■ **PROBLEM TO WORK ON**: Using the data below, return word for word every line from the one holding "aftenen, hvor lægen" down to the one holding "GCubeTexture.h [96, 68]". Leave pictures out.

■ **RECORDS FOR THIS EXERCISE**:
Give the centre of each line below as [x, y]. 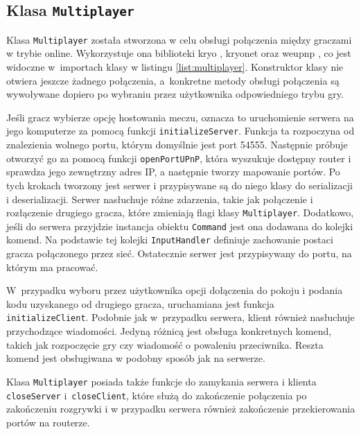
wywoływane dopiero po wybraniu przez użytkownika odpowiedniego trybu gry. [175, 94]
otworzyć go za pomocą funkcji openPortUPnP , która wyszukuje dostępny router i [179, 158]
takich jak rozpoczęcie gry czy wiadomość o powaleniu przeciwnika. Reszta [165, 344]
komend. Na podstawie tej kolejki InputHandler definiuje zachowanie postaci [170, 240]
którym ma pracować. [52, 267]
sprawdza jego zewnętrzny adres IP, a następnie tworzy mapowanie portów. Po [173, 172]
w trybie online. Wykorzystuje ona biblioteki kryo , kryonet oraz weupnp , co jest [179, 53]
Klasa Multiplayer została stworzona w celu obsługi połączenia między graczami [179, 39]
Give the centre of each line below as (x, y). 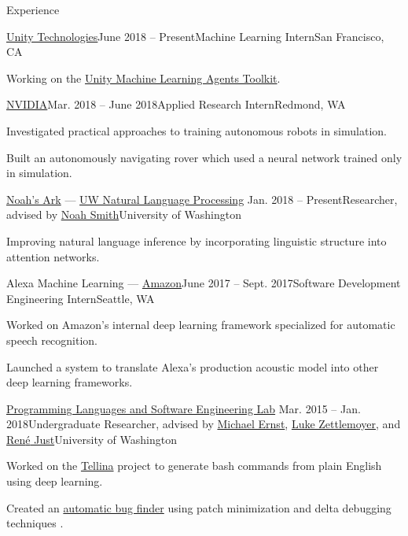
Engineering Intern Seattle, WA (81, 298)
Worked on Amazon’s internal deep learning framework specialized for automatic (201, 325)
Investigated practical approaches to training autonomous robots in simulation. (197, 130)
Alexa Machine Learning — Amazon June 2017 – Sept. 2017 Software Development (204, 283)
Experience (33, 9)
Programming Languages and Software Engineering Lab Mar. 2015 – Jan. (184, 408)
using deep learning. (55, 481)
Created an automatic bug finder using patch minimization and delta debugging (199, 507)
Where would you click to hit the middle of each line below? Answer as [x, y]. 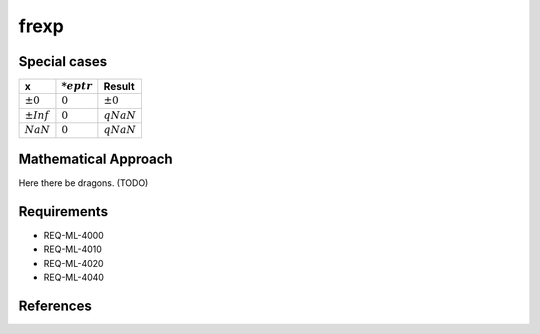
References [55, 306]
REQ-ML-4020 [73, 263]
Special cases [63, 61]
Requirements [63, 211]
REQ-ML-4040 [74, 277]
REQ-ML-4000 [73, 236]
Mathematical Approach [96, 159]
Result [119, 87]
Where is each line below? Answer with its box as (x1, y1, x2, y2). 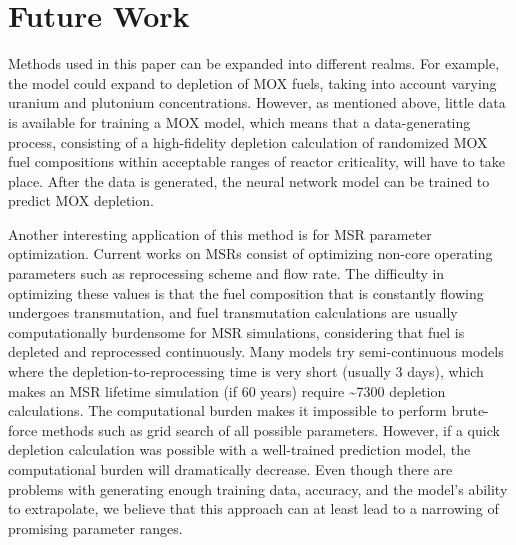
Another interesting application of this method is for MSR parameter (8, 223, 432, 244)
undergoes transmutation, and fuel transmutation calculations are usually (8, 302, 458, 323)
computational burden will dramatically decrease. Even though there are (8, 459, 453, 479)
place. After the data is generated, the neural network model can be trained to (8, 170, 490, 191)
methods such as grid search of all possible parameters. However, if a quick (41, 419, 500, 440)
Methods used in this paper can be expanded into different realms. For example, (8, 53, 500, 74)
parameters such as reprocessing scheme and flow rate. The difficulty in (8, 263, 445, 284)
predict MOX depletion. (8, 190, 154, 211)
* * *
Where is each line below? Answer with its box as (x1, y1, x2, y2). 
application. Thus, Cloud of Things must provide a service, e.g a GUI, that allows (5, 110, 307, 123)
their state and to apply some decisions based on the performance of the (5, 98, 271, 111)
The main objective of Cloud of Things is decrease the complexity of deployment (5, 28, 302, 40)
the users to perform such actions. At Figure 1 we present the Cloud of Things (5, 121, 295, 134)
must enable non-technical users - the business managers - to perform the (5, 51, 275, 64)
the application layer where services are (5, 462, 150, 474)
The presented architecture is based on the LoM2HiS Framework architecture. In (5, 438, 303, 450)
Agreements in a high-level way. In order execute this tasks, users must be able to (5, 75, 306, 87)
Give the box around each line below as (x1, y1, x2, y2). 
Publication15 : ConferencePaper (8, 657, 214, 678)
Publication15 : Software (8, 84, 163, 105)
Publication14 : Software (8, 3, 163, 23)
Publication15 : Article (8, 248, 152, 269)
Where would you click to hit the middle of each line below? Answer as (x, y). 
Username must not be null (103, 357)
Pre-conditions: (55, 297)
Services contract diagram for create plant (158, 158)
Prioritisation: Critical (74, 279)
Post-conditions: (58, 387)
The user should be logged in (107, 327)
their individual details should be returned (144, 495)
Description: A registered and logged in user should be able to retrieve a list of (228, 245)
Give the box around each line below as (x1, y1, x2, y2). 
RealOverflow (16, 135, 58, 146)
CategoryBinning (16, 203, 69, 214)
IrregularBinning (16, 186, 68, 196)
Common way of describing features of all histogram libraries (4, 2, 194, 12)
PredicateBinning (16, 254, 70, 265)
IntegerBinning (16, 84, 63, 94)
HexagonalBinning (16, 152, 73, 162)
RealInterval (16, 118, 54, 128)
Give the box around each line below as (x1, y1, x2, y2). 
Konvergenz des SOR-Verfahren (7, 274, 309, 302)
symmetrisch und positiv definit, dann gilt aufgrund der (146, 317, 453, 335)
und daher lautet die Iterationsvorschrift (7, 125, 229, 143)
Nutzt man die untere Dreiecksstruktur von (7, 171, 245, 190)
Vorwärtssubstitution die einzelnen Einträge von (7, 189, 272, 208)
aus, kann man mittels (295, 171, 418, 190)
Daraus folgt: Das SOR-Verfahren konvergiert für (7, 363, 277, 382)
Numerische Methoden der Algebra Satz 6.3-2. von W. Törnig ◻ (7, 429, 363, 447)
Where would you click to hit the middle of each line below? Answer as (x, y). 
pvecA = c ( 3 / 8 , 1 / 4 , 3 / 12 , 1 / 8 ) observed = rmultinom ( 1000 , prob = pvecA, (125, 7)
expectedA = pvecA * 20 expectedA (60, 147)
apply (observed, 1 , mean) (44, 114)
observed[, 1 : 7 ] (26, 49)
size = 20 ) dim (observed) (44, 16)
==
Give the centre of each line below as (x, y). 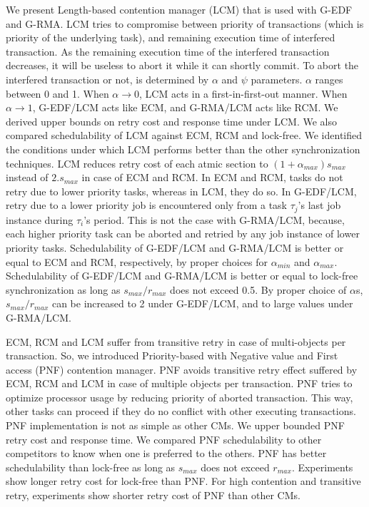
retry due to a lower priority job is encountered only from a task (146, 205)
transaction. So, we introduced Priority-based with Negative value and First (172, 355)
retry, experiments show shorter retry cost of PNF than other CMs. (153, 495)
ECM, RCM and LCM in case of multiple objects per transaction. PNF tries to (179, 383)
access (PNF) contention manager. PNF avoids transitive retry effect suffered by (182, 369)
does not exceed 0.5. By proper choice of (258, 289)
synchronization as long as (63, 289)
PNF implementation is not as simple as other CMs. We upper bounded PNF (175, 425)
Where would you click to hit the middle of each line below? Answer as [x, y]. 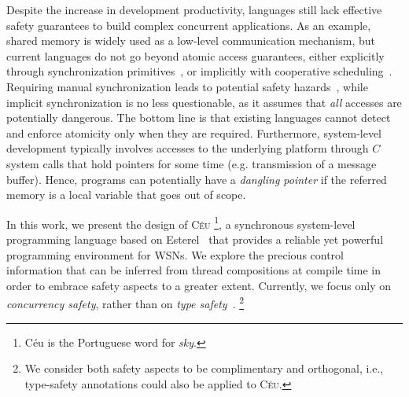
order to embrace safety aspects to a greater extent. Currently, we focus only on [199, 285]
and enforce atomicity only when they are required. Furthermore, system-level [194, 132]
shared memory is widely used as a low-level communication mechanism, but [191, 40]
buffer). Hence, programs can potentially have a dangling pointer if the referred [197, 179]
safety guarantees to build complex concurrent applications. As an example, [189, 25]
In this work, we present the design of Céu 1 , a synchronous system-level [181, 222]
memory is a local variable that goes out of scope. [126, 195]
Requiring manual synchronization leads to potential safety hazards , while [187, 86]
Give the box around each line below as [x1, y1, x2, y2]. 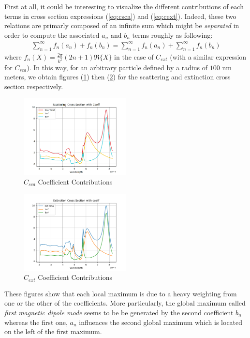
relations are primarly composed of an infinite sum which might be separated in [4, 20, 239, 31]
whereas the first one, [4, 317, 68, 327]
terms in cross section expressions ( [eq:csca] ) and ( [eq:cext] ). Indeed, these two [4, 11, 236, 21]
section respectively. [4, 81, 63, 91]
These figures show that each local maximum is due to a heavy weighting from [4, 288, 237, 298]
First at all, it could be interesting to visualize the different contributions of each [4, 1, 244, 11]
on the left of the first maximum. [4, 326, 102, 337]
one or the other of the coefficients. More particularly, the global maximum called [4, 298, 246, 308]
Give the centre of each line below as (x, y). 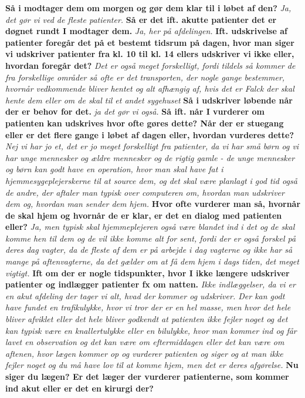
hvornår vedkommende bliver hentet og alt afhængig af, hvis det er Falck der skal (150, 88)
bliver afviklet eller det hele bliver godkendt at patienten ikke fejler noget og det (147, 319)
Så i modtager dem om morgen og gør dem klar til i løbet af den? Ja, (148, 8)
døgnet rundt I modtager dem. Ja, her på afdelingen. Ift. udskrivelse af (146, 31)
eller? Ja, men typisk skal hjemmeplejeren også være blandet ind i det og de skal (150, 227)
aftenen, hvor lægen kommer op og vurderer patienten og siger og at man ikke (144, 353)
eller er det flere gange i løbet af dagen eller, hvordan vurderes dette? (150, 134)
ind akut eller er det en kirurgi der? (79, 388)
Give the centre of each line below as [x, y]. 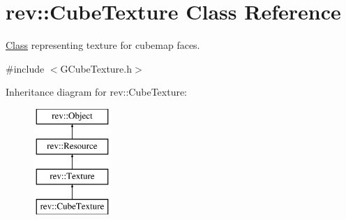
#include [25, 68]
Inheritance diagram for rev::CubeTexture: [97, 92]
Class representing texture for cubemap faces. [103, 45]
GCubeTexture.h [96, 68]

■ **WRITTEN REPLY**:
aftenen, hvor lægen kommer op og vurderer patienten og siger og at man ikke (144, 353)
eller er det flere gange i løbet af dagen eller, hvordan vurderes dette? (150, 134)
ind akut eller er det en kirurgi der? (79, 388)
Give the centre of each line below as [x, y]. 
#include [25, 68]
Inheritance diagram for rev::CubeTexture: [97, 92]
Class representing texture for cubemap faces. [103, 45]
GCubeTexture.h [96, 68]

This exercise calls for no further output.